Le plan américain est mort-né mais c’est un grand changement dans le tact et un point de départ.

Il est intéressant de noter que la déclaration du département d’État reconnaît les frappes houthies contre les Émirats arabes unis. Tandis que plusieurs frappes de ce type avaient été revendiquées, ni les Émirats arabes unis ni les États-Unis ne les avaient confirmées jusqu’ici. Une notification aux aviateurs (NOTAM) publiée par les Émirats arabes unis il y a deux semaines, a fait allusion à de telles frappes (voir NOTAMN A1987 / 18) mais a été peu remarquée. La capacité des Houthis à frapper à une distance de 1 600 km est probablement l’un des principaux motifs qui pousse les Saoudiens et les Émirats Arabes Unis à accepter un cessez-le-feu et des négociations.

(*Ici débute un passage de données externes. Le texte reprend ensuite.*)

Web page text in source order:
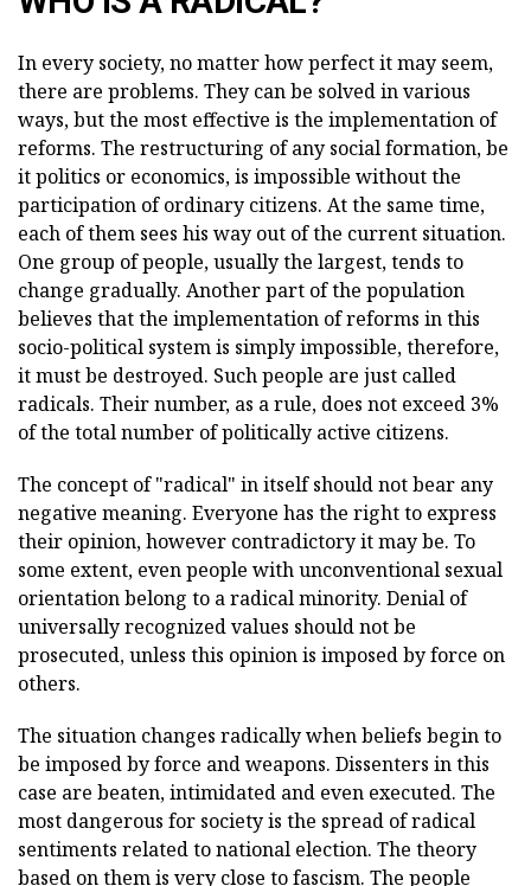
In every society, no matter how perfect it may seem,
there are problems. They can be solved in various
ways, but the most effective is the implementation of
reforms. The restructuring of any social formation, be
it politics or economics, is impossible without the
participation of ordinary citizens. At the same time,
each of them sees his way out of the current situation.
One group of people, usually the largest, tends to
change gradually. Another part of the population
believes that the implementation of reforms in this
socio-political system is simply impossible, therefore,
it must be destroyed. Such people are just called
radicals. Their number, as a rule, does not exceed 3%
of the total number of politically active citizens.
The concept of "radical" in itself should not bear any
negative meaning. Everyone has the right to express
their opinion, however contradictory it may be. To
some extent, even people with unconventional sexual
orientation belong to a radical minority. Denial of
universally recognized values should not be
prosecuted, unless this opinion is imposed by force on
others.
The situation changes radically when beliefs begin to
be imposed by force and weapons. Dissenters in this
case are beaten, intimidated and even executed. The
most dangerous for society is the spread of radical
sentiments related to national election. The theory
based on them is very close to fascism. The people
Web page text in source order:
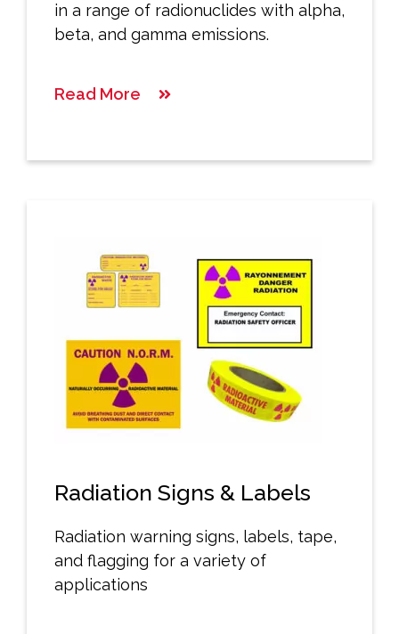
in a range of radionuclides with alpha,
beta, and gamma emissions.
Read More
Radiation Signs & Labels
Radiation warning signs, labels, tape,
and flagging for a variety of
applications
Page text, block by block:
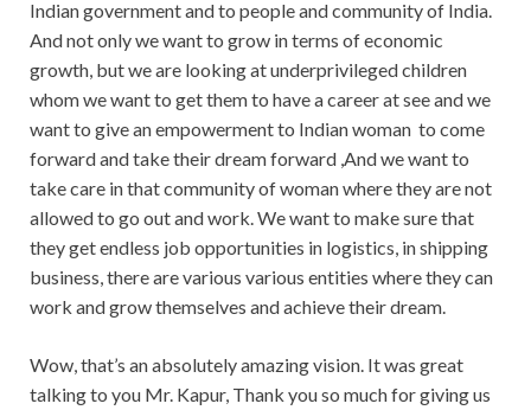
Indian government and to people and community of India.
And not only we want to grow in terms of economic
growth, but we are looking at underprivileged children
whom we want to get them to have a career at see and we
want to give an empowerment to Indian woman to come
forward and take their dream forward ,And we want to
take care in that community of woman where they are not
allowed to go out and work. We want to make sure that
they get endless job opportunities in logistics, in shipping
business, there are various various entities where they can
work and grow themselves and achieve their dream.
Wow, that’s an absolutely amazing vision. It was great
talking to you Mr. Kapur, Thank you so much for giving us
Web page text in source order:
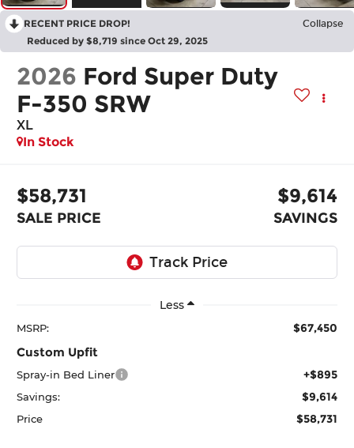
RECENT PRICE DROP! Collapse
Reduced by $8,719 since Oct 29, 2025
2026 Ford Super Duty
F-350 SRW
XL
In Stock
$58,731
SALE PRICE
$9,614
SAVINGS
Less
MSRP: $67,450
Custom Upfit
Spray-in Bed Liner +$895
Savings: $9,614
Price $58,731
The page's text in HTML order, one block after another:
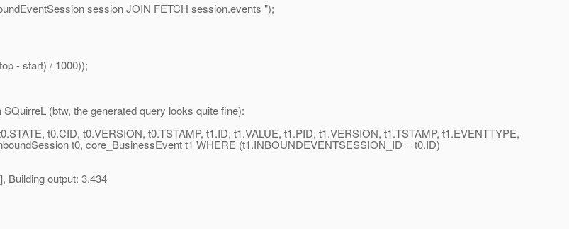
session JOIN FETCH session.events ");
- start) / 1000));
(btw, the generated query looks quite fine):
t0.CID, t0.VERSION, t0.TSTAMP, t1.ID, t1.VALUE, t1.PID, t1.VERSION, t1.TSTAMP, t1.EVENTTYPE,
t0, core_BusinessEvent t1 WHERE (t1.INBOUNDEVENTSESSION_ID = t0.ID)
Building output: 3.434

La guerre saoudienne contre le Yémen est un échec. Une troisième attaque récente des forces soutenues par les EAU sur le port de Hodeidah a de nouveau été repoussée. Les lignes de front sont jonchées de véhicules militaires brûlés. Pendant ce temps, les attaques des Houthis en Arabie Saoudite se poursuivent. Les Houthi continuent également à acquérir de nouvelles capacités. Il y a quelques jours, ils ont dévoilé un nouveau missile d’une portée de 150 kilomètres et d’une précision impressionnante de 3 mètres. Ils ont prouvé son exactitude dans une vidéo montrant une frappe sur une maison désaffectée et une seconde sur un camp de mercenaires soudanais au sud de Hodeidah.

Même si les négociations débutent le mois prochain, la guerre au Yémen ne se terminera pas de si tôt. Le nombre de morts va augmenter tout au long de l’hiver. En dépit du coût élevé, le peuple yéménite continuera de se battre jusqu’à ce que la dernière force étrangère quitte son pays.

Comme Isa Blumi l’écrit dans son essai :

Depuis plus d’un siècle, les Yéménites résistent à une machine capitaliste mondiale qui menace aujourd’hui de s’effondrer. Ironiquement, c’est le Yémen qui a éduqué les Ottomans de haut niveau sur les limites du gouvernement moderne.

Certains dirigeants responsables aujourd’hui peuvent peut-être aussi se demander quelles leçons ils peuvent tirer du Yémen et éviter, espérons-le, le désastre imminent qui attend ceux qui sont trop étroitement liés à un effondrement de l’ordre capitaliste occidental pris au piège de la destruction du sud de l’Arabie.